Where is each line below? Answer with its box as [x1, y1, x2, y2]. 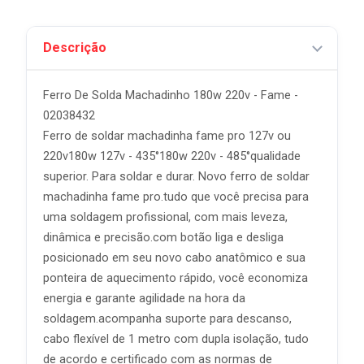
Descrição [43, 40, 106, 55]
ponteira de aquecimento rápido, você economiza [43, 271, 308, 285]
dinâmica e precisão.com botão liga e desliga [43, 231, 284, 245]
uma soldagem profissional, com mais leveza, [43, 210, 288, 224]
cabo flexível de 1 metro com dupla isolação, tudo [43, 332, 309, 346]
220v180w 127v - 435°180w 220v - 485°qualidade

* About this exercise
Write out exactly the lines that run from the top of the listing above to the line containing "cabo flexível de", both ends included. Omit every picture.

* Task answer
Where is each line below? Answer with its box as [x1, y1, x2, y2]. 
Descrição [43, 40, 106, 55]
ponteira de aquecimento rápido, você economiza [43, 271, 308, 285]
dinâmica e precisão.com botão liga e desliga [43, 231, 284, 245]
uma soldagem profissional, com mais leveza, [43, 210, 288, 224]
cabo flexível de 1 metro com dupla isolação, tudo [43, 332, 309, 346]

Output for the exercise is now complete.